The speech training system can support the recovery of as much of a user’s speech as possible, and it has been widely discussed as motivation and long-term experiences for users [6], [7]. However, it can be difficult to fully recover verbal functioning because of individual differences and degrees of disability.
This paper proposed a training system for a speech-controlled environmental control system based on candidate word discrimination that can acquire the skill of fixed speech. After the training, the user’s intention can be accurately discriminated, even if the user cannot fully recover his/her verbal functioning.
2. Speech Training System Based on Candidate Word Discrimination
Figure 1 shows the structure of the proposed speech training system based on candidate word discrimination. The proposed system provides training for patients with dysarthria to speak the same way every time, even with slurred speech. This training can be applied to control the training of a voice-controlled environmental control system [5] with slurred speech.
The proposed speech training system consists of a PC with a feedback display, audio processor, and microphone. During the speech training, the display provides the extracted features of voice signals and current status of the users’ abilities to improve their speech skills. The details of the system are described in the following subsections.

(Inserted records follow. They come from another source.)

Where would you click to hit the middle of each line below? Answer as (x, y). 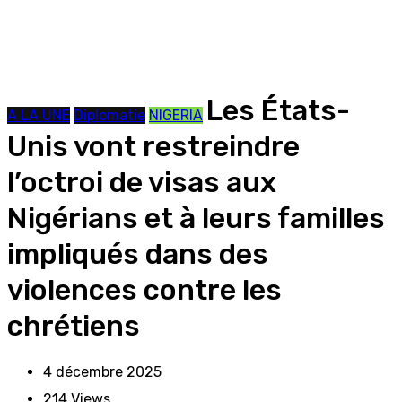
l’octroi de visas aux (142, 182)
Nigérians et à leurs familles (196, 218)
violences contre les (144, 290)
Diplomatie (109, 115)
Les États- (278, 110)
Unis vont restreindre (153, 146)
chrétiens (74, 326)
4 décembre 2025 (102, 372)
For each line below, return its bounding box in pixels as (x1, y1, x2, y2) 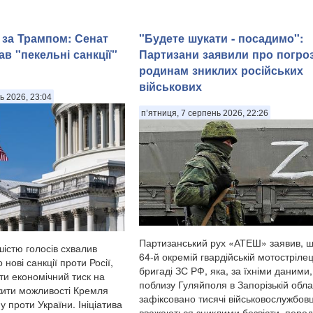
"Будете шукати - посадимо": (139, 29, 303, 46)
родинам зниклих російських (139, 61, 303, 78)
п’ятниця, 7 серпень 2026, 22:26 (141, 108, 268, 119)
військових (139, 78, 202, 94)
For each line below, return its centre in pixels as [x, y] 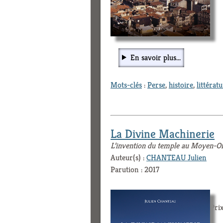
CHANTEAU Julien [176, 157]
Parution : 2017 [135, 169]
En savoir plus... [155, 57]
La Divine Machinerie [163, 134]
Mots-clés [126, 85]
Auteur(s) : [128, 157]
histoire [181, 85]
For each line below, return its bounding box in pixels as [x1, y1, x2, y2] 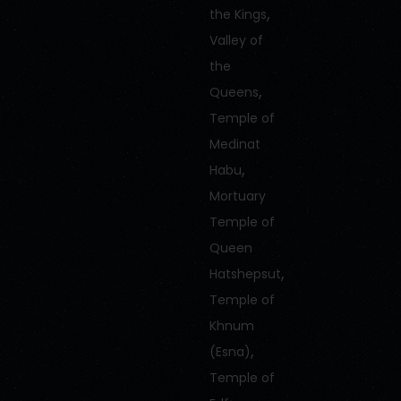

2.1. Voice signal processing
The structure of the voice signal processing is shown in Fig. 1. First, the amplitude and timing information of voice signals are extracted, and discrimination results are then obtained using the candidate words/phenomes Wh/Mh and the log-likelihoods T(Wh) with the candidate word discrimination method [5].
2.1.1. Extraction of voice signal features
Voice signals are recorded using a microphone and sampled at 16 [kHz]. The amplitude information v(t) of the measured voice signals with full-wave rectification and low-pass filtering (cut-off frequency: 1 [Hz]) is obtained based on the gains of the amplifier and microphone input levels.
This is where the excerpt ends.